He continued to press his face to hers. "You are mine--mine again
now."

She gently owned that she supposed she was. "I heard what you
said when you thought I was injured," she went on, shyly, "and I
know that a man who could suffer as you were suffering must have a
tender regard for me. But how does this awful thing come here?"

"I suppose it has something to do with poachers." Fitzpiers was
still so shaken by the sense of her danger that he was obliged to
sit awhile, and it was not until Grace said, "If I could only get
my skirt out nobody would know anything about it," that he
bestirred himself.

By their united efforts, each standing on one of the springs of
the trap, they pressed them down sufficiently to insert across the
jaws a billet which they dragged from a faggot near at hand; and
it was then possible to extract the silk mouthful from the
monster's bite, creased and pierced with many holes, but not torn.
Fitzpiers assisted her to put it on again; and when her customary
contours were thus restored they walked on together, Grace taking
his arm, till he effected an improvement by clasping it round her
waist.

The ice having been broken in this unexpected manner, she made no
further attempt at reserve. "I would ask you to come into the
house," she said, "but my meetings with you have been kept secret
from my father, and I should like to prepare him."

"Never mind, dearest. I could not very well have accepted the
invitation.
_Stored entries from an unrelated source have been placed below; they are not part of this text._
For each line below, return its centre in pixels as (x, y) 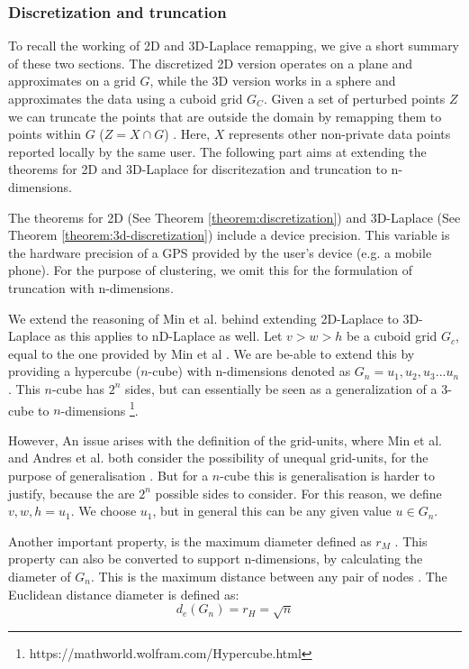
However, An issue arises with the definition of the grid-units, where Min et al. (225, 440)
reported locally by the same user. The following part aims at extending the (217, 151)
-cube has (78, 388)
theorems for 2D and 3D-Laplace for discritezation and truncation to (198, 169)
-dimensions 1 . (99, 408)
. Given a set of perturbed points (354, 98)
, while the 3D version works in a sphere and (273, 81)
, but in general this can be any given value (272, 511)

I shall never live here again--as much for your sake
as for mine. I have news to tell you on this very point, but my
alarm had put it out of my head. I have bought a practice, or
rather a partnership, in the Midlands, and I must go there in a
week to take up permanent residence. My poor old great-aunt died
about eight months ago, and left me enough to do this. I have
taken a little furnished house for a time, till we can get one of
our own."

He described the place, and the surroundings, and the view from
the windows, and Grace became much interested. "But why are you
not there now?" she said.

"Because I cannot tear myself away from here till I have your
promise. Now, darling, you will accompany me there--will you not?
To-night has settled that."

Grace's tremblings had gone off, and she did not say nay. They
went on together.

The adventure, and the emotions consequent upon the reunion which
that event had forced on, combined to render Grace oblivious of
the direction of their desultory ramble, till she noticed they
were in an encircled glade in the densest part of the wood,
whereon the moon, that had imperceptibly added its rays to the
scene, shone almost vertically. It was an exceptionally soft,
balmy evening for the time of year, which was just that transient
period in the May month when beech-trees have suddenly unfolded
large limp young leaves of the softness of butterflies' wings.
Boughs bearing such leaves hung low around, and completely
enclosed them, so that it was as if they were in a great green
vase, which had moss for its bottom and leaf sides.

The clouds having been packed in the west that evening so as to
retain the departing glare a long while, the hour had seemed much
earlier than it was. But suddenly the question of time occurred
to her.

"I must go back," she said; and without further delay they set
their faces towards Hintock. As they walked he examined his watch
by the aid of the now strong moonlight.

"By the gods, I think I have lost my train!" said Fitzpiers.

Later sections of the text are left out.